*** Begin section ***

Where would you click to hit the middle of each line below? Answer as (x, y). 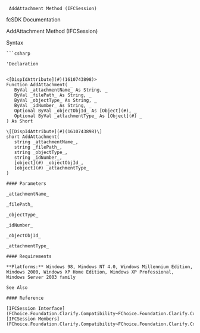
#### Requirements (29, 256)
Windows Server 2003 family (41, 277)
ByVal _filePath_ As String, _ (53, 95)
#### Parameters (26, 184)
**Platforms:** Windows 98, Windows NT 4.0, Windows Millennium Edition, (100, 267)
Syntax (15, 43)
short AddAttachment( (33, 137)
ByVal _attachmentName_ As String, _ (61, 90)
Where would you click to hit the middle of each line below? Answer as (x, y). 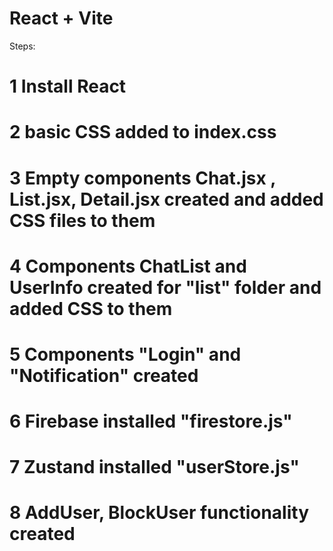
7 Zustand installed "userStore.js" (154, 467)
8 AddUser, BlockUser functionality (159, 513)
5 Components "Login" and (125, 354)
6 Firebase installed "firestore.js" (151, 421)
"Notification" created (104, 375)
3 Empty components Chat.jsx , (142, 178)
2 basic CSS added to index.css (143, 132)
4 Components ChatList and (128, 266)
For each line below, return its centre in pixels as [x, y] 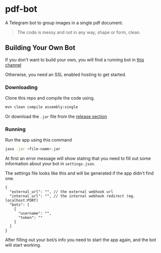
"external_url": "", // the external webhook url [61, 192]
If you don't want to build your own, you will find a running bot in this [75, 60]
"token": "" [30, 218]
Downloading [21, 87]
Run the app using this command [39, 140]
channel [13, 65]
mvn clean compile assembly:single [42, 107]
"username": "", [35, 214]
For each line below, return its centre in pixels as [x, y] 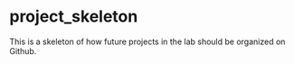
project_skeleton [74, 17]
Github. [23, 50]
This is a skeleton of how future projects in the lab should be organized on [147, 41]
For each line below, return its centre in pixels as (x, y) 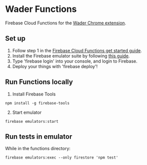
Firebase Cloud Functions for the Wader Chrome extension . (66, 23)
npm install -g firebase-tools (37, 103)
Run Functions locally (39, 82)
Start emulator (27, 112)
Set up (15, 39)
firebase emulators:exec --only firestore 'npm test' (62, 158)
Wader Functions (41, 9)
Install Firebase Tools (34, 94)
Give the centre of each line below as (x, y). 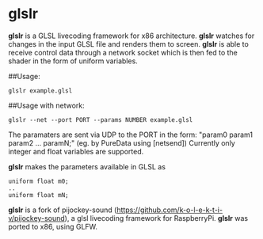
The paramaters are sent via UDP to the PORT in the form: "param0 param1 (131, 135)
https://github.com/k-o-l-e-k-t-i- (170, 210)
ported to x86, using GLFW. (53, 226)
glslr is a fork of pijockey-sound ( (63, 210)
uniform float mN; (38, 195)
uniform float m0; (38, 181)
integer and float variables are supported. (76, 151)
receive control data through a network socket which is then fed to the (123, 52)
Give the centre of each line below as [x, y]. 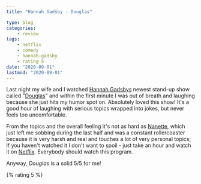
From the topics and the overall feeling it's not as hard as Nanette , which [96, 127]
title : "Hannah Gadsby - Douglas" [49, 12]
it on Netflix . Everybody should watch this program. [70, 152]
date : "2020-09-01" [31, 67]
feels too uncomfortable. [37, 115]
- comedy [28, 50]
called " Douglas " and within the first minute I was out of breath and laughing [100, 96]
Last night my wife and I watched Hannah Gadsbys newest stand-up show [98, 90]
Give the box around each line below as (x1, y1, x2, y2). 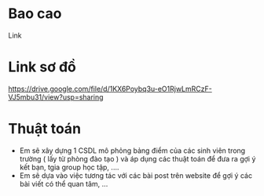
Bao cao (8, 5, 62, 23)
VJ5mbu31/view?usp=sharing (8, 92, 104, 102)
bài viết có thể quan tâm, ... (19, 179, 108, 188)
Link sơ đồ (8, 58, 76, 76)
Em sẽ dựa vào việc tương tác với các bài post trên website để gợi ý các (19, 170, 253, 180)
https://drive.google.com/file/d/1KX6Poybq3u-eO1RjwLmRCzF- (8, 84, 212, 93)
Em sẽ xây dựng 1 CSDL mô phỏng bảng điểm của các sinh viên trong (19, 146, 246, 155)
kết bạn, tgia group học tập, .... (19, 162, 119, 172)
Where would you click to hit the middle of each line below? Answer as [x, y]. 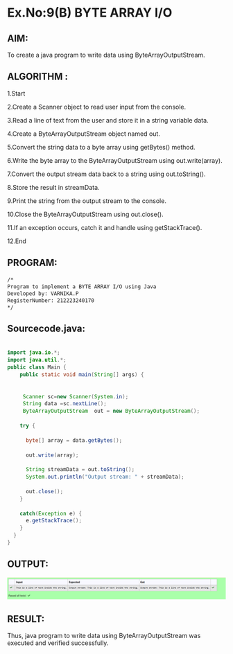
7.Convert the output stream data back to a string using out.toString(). [106, 174]
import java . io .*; [34, 353]
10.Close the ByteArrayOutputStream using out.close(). [86, 214]
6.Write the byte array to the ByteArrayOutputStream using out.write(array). [115, 160]
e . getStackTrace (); [53, 521]
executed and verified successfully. [58, 643]
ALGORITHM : [37, 77]
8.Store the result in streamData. [53, 187]
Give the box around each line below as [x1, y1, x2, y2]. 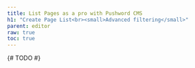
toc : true [7, 35, 36, 42]
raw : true [7, 29, 36, 36]
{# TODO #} [7, 54, 41, 62]
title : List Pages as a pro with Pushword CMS [7, 10, 143, 17]
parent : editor [7, 22, 51, 29]
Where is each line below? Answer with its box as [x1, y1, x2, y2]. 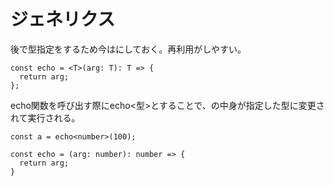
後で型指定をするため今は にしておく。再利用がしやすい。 [10, 43, 247, 55]
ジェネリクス [10, 8, 116, 31]
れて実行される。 [10, 111, 81, 124]
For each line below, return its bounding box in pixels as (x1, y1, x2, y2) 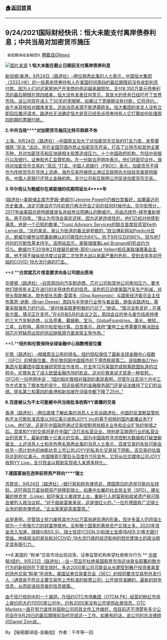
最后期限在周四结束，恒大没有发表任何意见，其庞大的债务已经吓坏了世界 (13, 92, 162, 98)
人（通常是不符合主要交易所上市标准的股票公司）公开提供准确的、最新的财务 (5, 577, 162, 583)
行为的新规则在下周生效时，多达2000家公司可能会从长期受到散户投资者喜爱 (5, 565, 160, 571)
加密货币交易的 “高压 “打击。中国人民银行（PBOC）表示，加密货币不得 (13, 163, 159, 169)
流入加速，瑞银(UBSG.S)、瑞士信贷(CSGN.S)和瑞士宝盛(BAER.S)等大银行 (9, 529, 159, 535)
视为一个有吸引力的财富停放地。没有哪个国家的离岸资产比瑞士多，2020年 (5, 523, 156, 529)
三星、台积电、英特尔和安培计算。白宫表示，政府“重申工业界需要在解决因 (5, 324, 156, 330)
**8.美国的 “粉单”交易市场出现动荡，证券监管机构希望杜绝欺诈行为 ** (5, 552, 148, 558)
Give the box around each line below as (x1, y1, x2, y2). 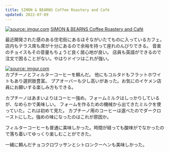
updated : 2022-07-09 (5, 12, 49, 17)
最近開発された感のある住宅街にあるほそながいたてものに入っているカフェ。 (5, 36, 164, 42)
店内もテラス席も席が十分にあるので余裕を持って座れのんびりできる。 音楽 (5, 42, 161, 48)
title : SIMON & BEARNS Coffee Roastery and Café (5, 7, 110, 13)
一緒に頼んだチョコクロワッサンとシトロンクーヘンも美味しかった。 (5, 141, 147, 147)
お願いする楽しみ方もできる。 (14, 84, 76, 90)
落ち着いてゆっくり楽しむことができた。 (9, 131, 94, 137)
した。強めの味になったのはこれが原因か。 (22, 114, 112, 120)
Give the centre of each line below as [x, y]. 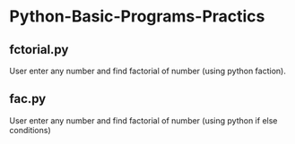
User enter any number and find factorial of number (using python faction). [148, 71]
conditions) [30, 130]
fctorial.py [39, 50]
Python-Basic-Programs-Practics [137, 17]
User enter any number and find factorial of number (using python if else [143, 120]
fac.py [28, 99]
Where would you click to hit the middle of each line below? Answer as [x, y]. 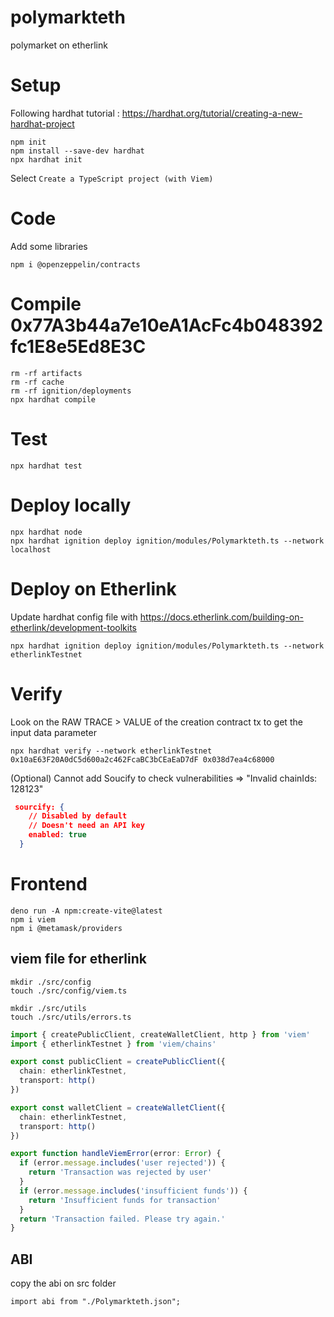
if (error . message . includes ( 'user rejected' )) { [122, 1163]
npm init [28, 142]
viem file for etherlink [78, 959]
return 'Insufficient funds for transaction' [125, 1200]
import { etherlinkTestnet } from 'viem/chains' [113, 1044]
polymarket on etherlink [59, 45]
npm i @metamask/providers [66, 928]
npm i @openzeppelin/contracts [75, 264]
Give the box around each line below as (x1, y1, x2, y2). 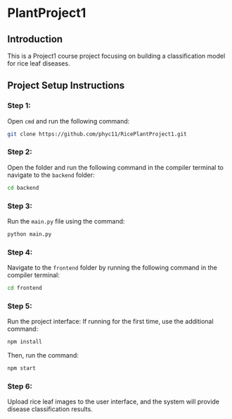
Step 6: (7, 382, 33, 391)
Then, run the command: (7, 351, 79, 360)
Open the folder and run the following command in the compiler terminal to (7, 163, 224, 171)
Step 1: (7, 101, 31, 111)
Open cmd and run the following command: (7, 116, 130, 125)
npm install (7, 339, 42, 346)
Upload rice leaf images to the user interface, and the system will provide (7, 397, 220, 406)
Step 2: (7, 147, 33, 157)
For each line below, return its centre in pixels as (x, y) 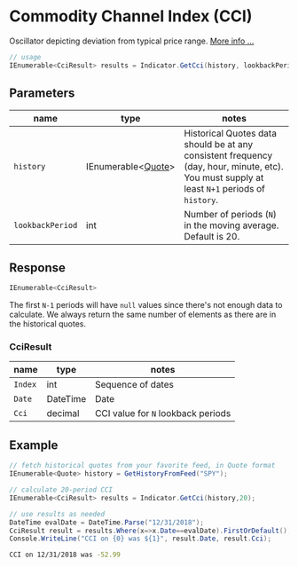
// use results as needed (57, 514)
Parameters (42, 94)
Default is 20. (212, 236)
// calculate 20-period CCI (61, 490)
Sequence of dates (134, 385)
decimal (63, 413)
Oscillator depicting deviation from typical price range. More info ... (132, 41)
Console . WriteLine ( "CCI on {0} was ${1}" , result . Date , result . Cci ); (141, 539)
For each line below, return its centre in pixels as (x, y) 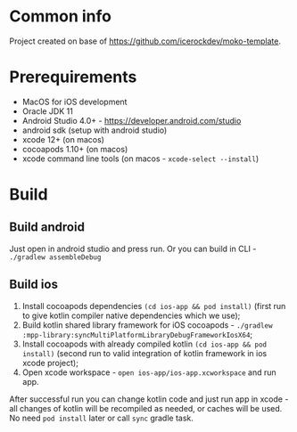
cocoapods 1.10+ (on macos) (75, 149)
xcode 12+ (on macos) (63, 139)
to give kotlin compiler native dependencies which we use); (131, 315)
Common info (60, 16)
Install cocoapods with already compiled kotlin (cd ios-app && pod (144, 344)
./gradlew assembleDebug (55, 257)
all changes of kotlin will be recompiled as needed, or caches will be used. (146, 408)
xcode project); (50, 363)
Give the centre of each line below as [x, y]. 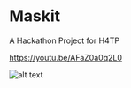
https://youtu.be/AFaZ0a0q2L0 [65, 57]
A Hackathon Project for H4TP [65, 40]
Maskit [35, 16]

*** End section ***

> _THE TASK_
Though the entries above contain pictures, none should be copied; reproduce only the lines between the one holding "below as [x1, y1, x2, y2]." and the one holding "npm init [28, 142]", inclusive, exactly as written.

> _RESULT OF THIS EXERCISE_
Give the box around each line below as [x1, y1, x2, y2]. 
toc : true [7, 35, 36, 42]
raw : true [7, 29, 36, 36]
{# TODO #} [7, 54, 41, 62]
title : List Pages as a pro with Pushword CMS [7, 10, 143, 17]
parent : editor [7, 22, 51, 29]
Where is each line below? Answer with its box as [x1, y1, x2, y2]. 
後で型指定をするため今は にしておく。再利用がしやすい。 [10, 43, 247, 55]
ジェネリクス [10, 8, 116, 31]
れて実行される。 [10, 111, 81, 124]
For each line below, return its bounding box in pixels as (x1, y1, x2, y2) 
最后期限在周四结束，恒大没有发表任何意见，其庞大的债务已经吓坏了世界 (13, 92, 162, 98)
人（通常是不符合主要交易所上市标准的股票公司）公开提供准确的、最新的财务 (5, 577, 162, 583)
行为的新规则在下周生效时，多达2000家公司可能会从长期受到散户投资者喜爱 (5, 565, 160, 571)
加密货币交易的 “高压 “打击。中国人民银行（PBOC）表示，加密货币不得 (13, 163, 159, 169)
流入加速，瑞银(UBSG.S)、瑞士信贷(CSGN.S)和瑞士宝盛(BAER.S)等大银行 (9, 529, 159, 535)
视为一个有吸引力的财富停放地。没有哪个国家的离岸资产比瑞士多，2020年 (5, 523, 156, 529)
三星、台积电、英特尔和安培计算。白宫表示，政府“重申工业界需要在解决因 (5, 324, 156, 330)
**8.美国的 “粉单”交易市场出现动荡，证券监管机构希望杜绝欺诈行为 ** (5, 552, 148, 558)
Give the box around each line below as (x1, y1, x2, y2). 
updated : 2022-07-09 (5, 12, 49, 17)
最近開発された感のある住宅街にあるほそながいたてものに入っているカフェ。 (5, 36, 164, 42)
店内もテラス席も席が十分にあるので余裕を持って座れのんびりできる。 音楽 (5, 42, 161, 48)
title : SIMON & BEARNS Coffee Roastery and Café (5, 7, 110, 13)
一緒に頼んだチョコクロワッサンとシトロンクーヘンも美味しかった。 (5, 141, 147, 147)
お願いする楽しみ方もできる。 (14, 84, 76, 90)
落ち着いてゆっくり楽しむことができた。 (9, 131, 94, 137)
した。強めの味になったのはこれが原因か。 (22, 114, 112, 120)
Give the centre of each line below as [x, y]. 
User enter any number and find factorial of number (using python faction). [148, 71]
conditions) [30, 130]
fctorial.py [39, 50]
Python-Basic-Programs-Practics [137, 17]
User enter any number and find factorial of number (using python if else [143, 120]
fac.py [28, 99]
Where would you click to hit the middle of each line below? Answer as [x, y]. 
if (error . message . includes ( 'user rejected' )) { [122, 1163]
npm init [28, 142]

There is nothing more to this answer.